Movie review by Dennis D. McDonald

Shot in vivid black and white, this widescreen Japanese horror movie from 1964 operates on several levels. There is the supernatural aspect (the demon and the mask), there is the sexual frustration of the main characters that is wildly and explicitly unleashed during the film, there is the backdrop of the natural environment formed by a sea of tall grass adjacent to a river where events play out, and there is the debasement of individuals in society caused by war that forces them into a horrific survival mode.

This being a Criterion DVD there are some extras here that are extremely interesting, including a “home movie” shot by one of the main actors, production notes and sketches, and a fascinating interview with the director, now in his 90’s. I vaguely remember this from its earlier circulation among art houses in the U.S. I doubt if I would have appreciated it back then. Now this film is an example of a formalism that we don’t see much with our fast cuts and our CGI.

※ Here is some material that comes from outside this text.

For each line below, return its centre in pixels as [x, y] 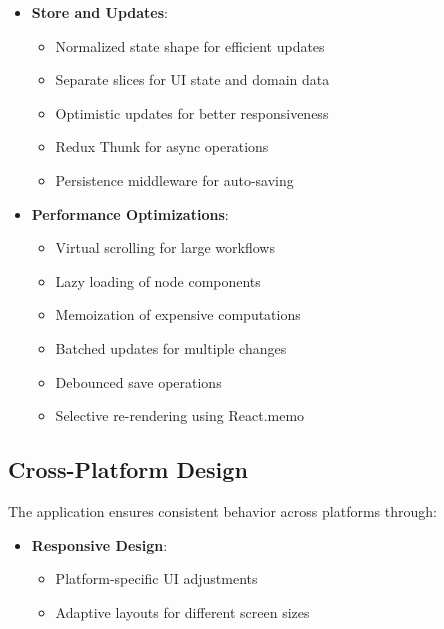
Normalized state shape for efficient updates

The director very deliberately layers his story, all the time keeping a sharp focus on the three main characters — a middle aged woman and her young daughter, who scratch a living by killing stray soldiers and selling their armor and weapons, and a shifty young male neighbor who returns from the feudal wars to report that the woman’s son (the girl’s husband) is dead. The sexual triangle that is thus set up runs smack-dab into a surprising visit by a demon and his mask — we know it’s a trick, but it takes a hideous twist that is hard to ignore, even if the viewer has a hardened experience with the standard horror themes.

The inevitability of it all — call it “divine retribution” if you like — doesn’t take away from the impact of the ending. Slow in parts, this film is worth a view in a darkened room with no interruptions.